On January 3, 2018, former Department of Homeland Security Secretaries Michael Chertoff, Jeh Johnson, and Janet Napolitano sent a letter to Republican and Democratic congressional leaders urging swift passage of legislation to allow about 700,000 “Dreamers” under the Deferred Action for Childhood Arrivals (DACA) program to continue to live and work in the United States.

Specifically, the former DHS secretaries urged passage of a DACA bill by January 19, 2018, as a “best-case deadline.” They noted that this would provide enough time for U.S. Citizenship and Immigration Services (USCIS) to process applications “before tens of thousands of DACA recipients are negatively impacted by the loss of their work authorization or removal from the United States.” They warned that by the Trump administration’s March 5 deadline, the number of DACA recipients losing status “skyrockets to an average of 1,200 a day.”

The DHS secretaries further warned that if DACA recipients lose their work authorization, this would create uncertainty and negatively affect the business community that has hired 90 percent of them.” Congressional delay past the next few weeks will force the employers of hundreds of thousands of DACA recipients into a state of instability” in which they must plan to lose employees, the letter said.

In the meantime, on January 13, 2018, USCIS resumed accepting renewal applications for DACA based on a federal court order: “Until further notice, and unless otherwise provided in this guidance, the DACA policy will be operated on the terms in place before it was rescinded on Sept. 5, 2017.” The notice states:

Individuals who were previously granted deferred action under DACA may request renewal by filing Form I-821D (PDF), Form I-765 (PDF), and Form I-765 Worksheet (PDF), with the appropriate fee or approved fee exemption request, at the USCIS designated filing location, and in accordance with the instructions to the Form I-821D (PDF) and Form I-765 (PDF). USCIS is not accepting requests from individuals who have never before been granted deferred action under DACA. USCIS will not accept or approve advance parole requests from DACA recipients.

If you previously received DACA and your DACA expired on or after Sept. 5, 2016, you may still file your DACA request as a renewal request. Please list the date your prior DACA ended in the appropriate box on Part 1 of the Form I-821D.

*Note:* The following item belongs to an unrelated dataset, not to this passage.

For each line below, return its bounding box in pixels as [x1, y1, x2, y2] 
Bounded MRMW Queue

If you previously received DACA and your DACA expired before Sept. 5, 2016, or your DACA was previously terminated at any time, you cannot request DACA as a renewal (because renewal requests typically must be submitted within one year of the expiration date of your last period of deferred action approved under DACA), but may nonetheless file a new initial DACA request in accordance with the Form I-821D and Form I-765 instructions. To assist USCIS with reviewing your DACA request for acceptance, if you are filing a new initial DACA request because your DACA expired before Sept. 5, 2016, or because it was terminated at any time, please list the date your prior DACA expired or was terminated on Part 1 of the Form I-821D, if available.

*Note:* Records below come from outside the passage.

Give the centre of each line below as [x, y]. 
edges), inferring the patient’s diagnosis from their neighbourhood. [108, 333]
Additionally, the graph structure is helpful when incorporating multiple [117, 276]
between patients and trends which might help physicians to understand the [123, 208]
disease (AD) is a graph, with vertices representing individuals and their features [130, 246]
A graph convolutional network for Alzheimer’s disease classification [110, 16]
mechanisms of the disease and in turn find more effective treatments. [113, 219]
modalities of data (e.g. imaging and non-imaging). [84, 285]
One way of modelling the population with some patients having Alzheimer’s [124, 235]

The court’s preliminary injunction noted, among other things:

For the reasons DACA was instituted, and for the reasons tweeted by President Trump, this order finds that the public interest will be served by DACA’s continuation (on the conditions and exceptions set out below). Beginning March 5, absent an injunction, one thousand individuals per day, on average, will lose their DACA protection. The rescission will result in hundreds of thousands of individuals losing their work authorizations and deferred action status. This would tear authorized workers from our nation’s economy and would prejudice their being able to support themselves and their families, not to mention paying taxes to support our nation. Too, authorized workers will lose the benefit of their employer-provided healthcare plans and thus place a greater burden on emergency healthcare services.

On provisional relief motions, district judges must also weigh the balance of hardships flowing from a grant versus denial of provisional relief. The hardship to plaintiffs need not be repeated. The only hardship raised by defendants is interference with the agency’s judgment on how best to allocate its resources in keeping our homeland secure, as well as its judgment in phasing out DACA. Significantly, however, the agency’s judgment here was not based on a policy change. It was based on a mistake of law. If the instant order is correct that DACA fell within the statutory and constitutional powers of the Executive Branch, then a policy supported as high up as our Chief Executive has been the victim of a colossal blunder. A preliminary injunction will set that right without imposing any policy unwanted by the Executive Branch.